But if typing on my iPad were as easy as it is on a chiclet-type keyboard -
just a step or two down from my laptop keyboard - then suddenly things would
equalize a bit. And what is for many people _the_ major barrier to using a
touch device exclusively would disappear.

------
ajani
What is really exciting about this is that it could potentially be used as an
ad hoc surface generator. A basic idea would be to have physical keys on the
variety of piano apps available for iOS. An extreme example would be having
terrain pop up of the screen in games like "the bard's tale", providing
tactile knowledge of the game levels.

There isn't much information on the actual implementation on the website, but
if you could make the surface depress-able or not depending on the context
requirement, then the variety of applications is endless: Think of the blind,
being able to use tablets to read with Braille(non depress-able), or the piano
idea from above( depress-able).

------
Steko
Reminded me of this recent item:

[http://www.patentlyapple.com/patently-apple/2012/05/apple-
re...](http://www.patentlyapple.com/patently-apple/2012/05/apple-reveals-
wildly-intelligent-multi-tiered-haptics-system.html)

------
bking
It is funny to see this because a few years ago in college I mused with the
idea of using bubbles for buttons on screens and drew up some plans I had. I
didn't have the tech or the time to bring it about, but I am glad someone else
has. The issues I came up with was how to build a small pneumatic motor that
would fit in a device, not make much noise, work quick, and not drain all the
power fast. I hope they can do it becasue tactile feedback would be nice. =)

------
aangjie
Am I the only one thinking Heart of Gold(Hitchhiker's guide to the galaxiy)??
P.S: I couldn't really reach the page. just the description evokes that memory

------
waxjar
This would be handy to adjust the volume or pause the currently playing track
on your smartphone. It always kinda annoyed me that I had to take it out of my
pocket to do that.

It's a cool technology, but i think it won't be more useful or productive than
a regular touch screen. How are you gonna swipe on a bumpy touch screen?

------
altrego99
I have been thinking about this for a while - great to see someone company is
actually taking initiative to really build this! I think this will definitely
help to bridge the gap between buttoned and touch phones - will tremendously
improve your keyboard accuracy on a phone if nothing else.

------
ch0wn
A lot of the sub pages don't seem to have <title> elements. That seems like an
odd oversight.

------
samirahmed
Microsoft - a company that is making such a big push with touch in Windows 8
should be the most interested in this company.

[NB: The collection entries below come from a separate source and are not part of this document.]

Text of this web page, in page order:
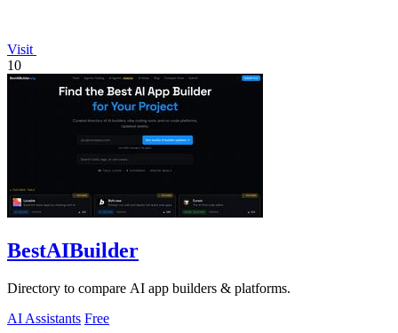
Visit
10
BestAIBuilder
Directory to compare AI app builders & platforms.
AI Assistants Free

Tactile touch has the ability to transform tablets from casual and convenience
devices to the next generation of computers and MS is already betting on
touch.

------
orblivion
Man, I knew this was coming. I just thought it would be like 5 years from now.

------
protolif
The website appears to be down. Who uses Yahoo for hosting?

------
rtrocc
It kills me how they synced the beats of the intro music to the "morphing" of
the buttons...

------
jachwe
why is everybody ranting on this nice technology and ignores the fact that the
sites image and css ressources aren't loading?!